While the Affordable Care Act (ACA) has resulted in significant health insurance plan premium increases, employers continue to seek the magic bullet to manage health care costs within the constraints of the ACA while still providing a comprehensive benefits package to their employees.
Historically, self-funded health plans have only been utilized by larger employer groups. However, the ACA’s small group community rating rules continue to result in unsustainable premium increases for small employers, making self-funding a viable alternative to ACA in the form of level-funded health plans.
Smart Business spoke with Craig Pritts, sales executive at JRG Advisors, about this self-insured hybrid health plan and whether it makes sense for your organization.
What is a level-funded health plan?
A level-funded health plan is an underwritten administrative services only or ASO product with integrated stop loss coverage offered by insurance companies and third party administrators (TPAs). As the name suggests, a level-funded plan has fixed or level monthly costs associated with the funding of the employees’ health coverage.
The level cost typically comprises three components: a claims allowance, a TPA fee and a stop-loss coverage premium. The claims allowance is utilized to fund employee medical costs. The TPA fee pays for the administration of the plan, which includes adjudicating claims. The stop-loss premium is utilized toward the coverage to protect the employer against any catastrophic claims.
How does a level-funded plan work?
As claims are incurred on a monthly basis, the insurance company or TPA pays them out of the claims allowance. If there is an extraordinary claim on an individual or aggregate basis, the stop-loss insurance kicks in. At no time does the employer pay more than the level premium amount.
At the end of the plan year, the employer group performance is evaluated. If the group performs well with little or no claims, a portion or all of the unused claim allowance is returned to the group. Additionally, the group could benefit from a lower rate for the following plan year since the monthly allowance and stop-loss premium should be less. If the group performs as originally expected, there is minimal or no premium increase — a stark contrast to the ACA world.
What if the employer has a bad year?
The stop-loss coverage component of a level-funded plan protects the employer in the event of high claims or a catastrophic claim within their employee population. Again, the entire concept of a level-funded plan is that the employer never has to pay more than the level monthly premium.
Since these plans are medically underwritten, it could be realistic to expect a premium increase at renewal. A small employer group in this scenario has an advantage over its larger group counterparts. They can simply revert back to a community rated (non-underwritten) ACA plan, which would likely be to their benefit financially.
How can level-funded plans benefit employers?
Level-funded plans offer the best of both worlds, combining features of fully and self-insured plans. They offer the cost predictability of fully insured while eliminating the risk exposure of self-insured plans.
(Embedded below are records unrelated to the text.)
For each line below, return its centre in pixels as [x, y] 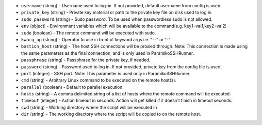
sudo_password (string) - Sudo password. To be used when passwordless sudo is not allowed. [117, 19]
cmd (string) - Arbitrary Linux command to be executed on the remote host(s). [99, 80]
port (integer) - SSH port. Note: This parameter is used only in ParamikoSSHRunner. [106, 73]
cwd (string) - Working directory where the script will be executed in [89, 107]
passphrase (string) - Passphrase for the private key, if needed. [86, 60]
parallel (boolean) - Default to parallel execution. [72, 87]
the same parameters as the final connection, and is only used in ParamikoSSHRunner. [107, 53]
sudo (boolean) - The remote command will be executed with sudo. [89, 33]
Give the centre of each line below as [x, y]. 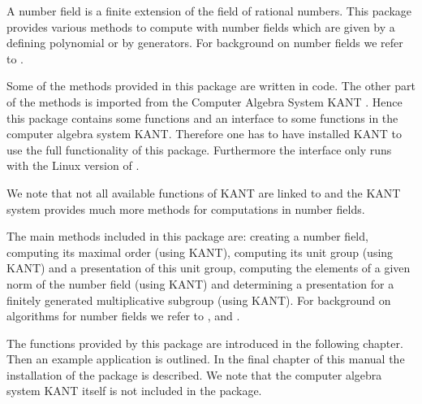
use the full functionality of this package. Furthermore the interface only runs [199, 149]
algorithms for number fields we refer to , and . [123, 316]
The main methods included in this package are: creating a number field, [187, 236]
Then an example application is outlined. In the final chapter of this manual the [206, 359]
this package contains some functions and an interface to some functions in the [202, 117]
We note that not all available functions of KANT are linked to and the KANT [204, 192]
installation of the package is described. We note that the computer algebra [194, 374]
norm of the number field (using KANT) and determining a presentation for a [200, 283]
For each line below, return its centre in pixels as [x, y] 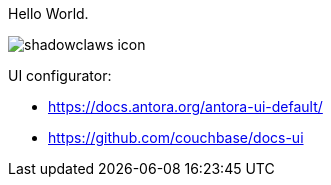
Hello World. [48, 13]
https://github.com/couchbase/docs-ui [176, 137]
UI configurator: [60, 75]
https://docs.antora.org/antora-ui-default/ [185, 106]
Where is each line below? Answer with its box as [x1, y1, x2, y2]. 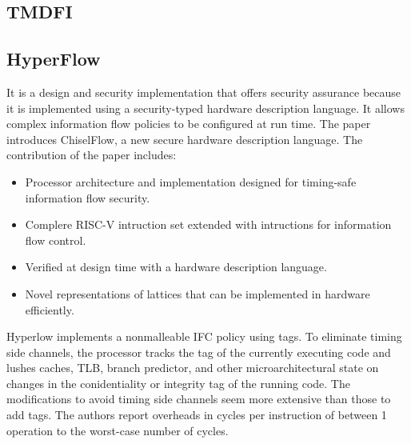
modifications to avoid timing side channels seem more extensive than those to [6, 390, 391, 407]
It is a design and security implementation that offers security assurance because [6, 83, 401, 100]
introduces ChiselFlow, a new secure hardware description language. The [6, 130, 363, 147]
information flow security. [25, 189, 150, 206]
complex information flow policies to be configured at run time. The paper [6, 115, 371, 132]
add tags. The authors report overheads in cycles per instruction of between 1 [6, 406, 387, 423]
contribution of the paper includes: [6, 146, 177, 163]
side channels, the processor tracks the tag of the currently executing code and [6, 343, 391, 360]
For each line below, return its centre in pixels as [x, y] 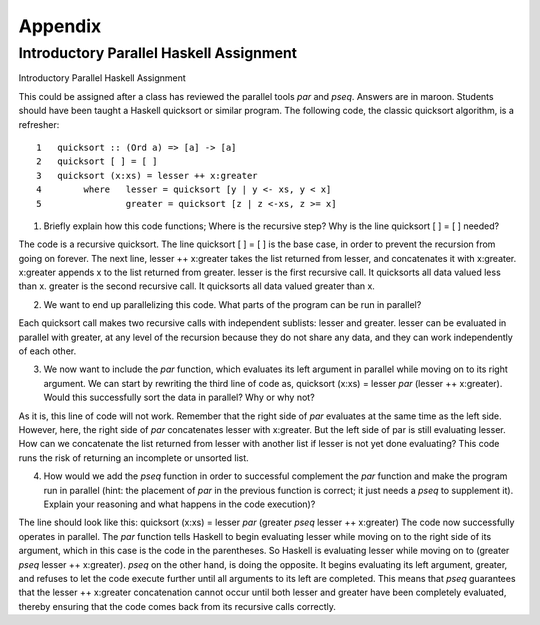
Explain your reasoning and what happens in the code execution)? [179, 504]
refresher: [39, 124]
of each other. [47, 351]
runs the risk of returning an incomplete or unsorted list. [133, 457]
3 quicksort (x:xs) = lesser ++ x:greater [147, 175]
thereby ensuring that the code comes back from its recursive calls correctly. [177, 606]
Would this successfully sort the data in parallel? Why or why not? [179, 397]
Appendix [60, 26]
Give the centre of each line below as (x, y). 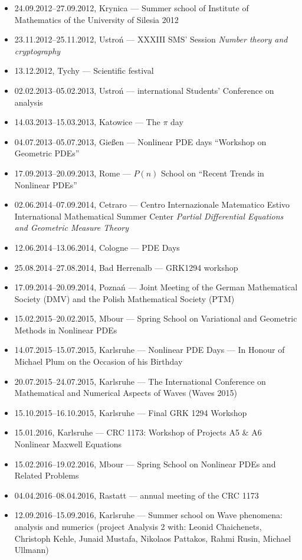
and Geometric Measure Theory (71, 227)
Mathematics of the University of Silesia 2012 (96, 19)
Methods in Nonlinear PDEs (66, 330)
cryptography (37, 50)
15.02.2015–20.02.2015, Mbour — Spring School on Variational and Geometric (156, 318)
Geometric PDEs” (47, 153)
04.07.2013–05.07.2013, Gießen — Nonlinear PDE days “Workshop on (140, 141)
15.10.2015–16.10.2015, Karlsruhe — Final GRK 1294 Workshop (131, 412)
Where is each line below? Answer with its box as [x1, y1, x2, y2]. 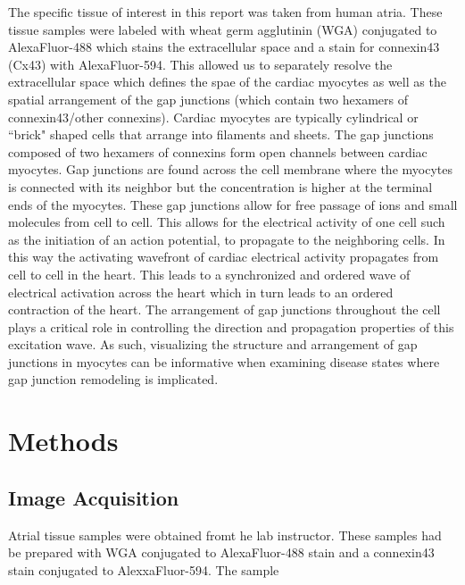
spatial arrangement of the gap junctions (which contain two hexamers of [8, 89, 408, 108]
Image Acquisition [8, 483, 179, 511]
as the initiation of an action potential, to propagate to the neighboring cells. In [8, 230, 445, 248]
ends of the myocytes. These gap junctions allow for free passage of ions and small [8, 195, 458, 213]
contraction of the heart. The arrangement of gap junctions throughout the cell [8, 300, 441, 319]
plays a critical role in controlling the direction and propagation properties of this [8, 317, 454, 336]
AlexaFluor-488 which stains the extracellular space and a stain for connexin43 [8, 38, 440, 56]
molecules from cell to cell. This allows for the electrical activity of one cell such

An employer only pays for incurred health care costs and can share savings at renewal if the plan year ran well.
Level-funded plans do not have the same regulatory requirements as fully insured plans, which eliminates the administrative burden on employers and reduces overhead expenses.
What’s the takeaway for employers?
Level-funded plans are more complex than fully insured plans, but also can provide employers a long-term strategy and solution to combat the ACA community rating rules and subsequent surprise premium increases. Employers should consult with an experienced insurance professional who is well versed in the structure, features, implementation and costs of level-funded health plans to determine if this alternative funding strategy is right for their company.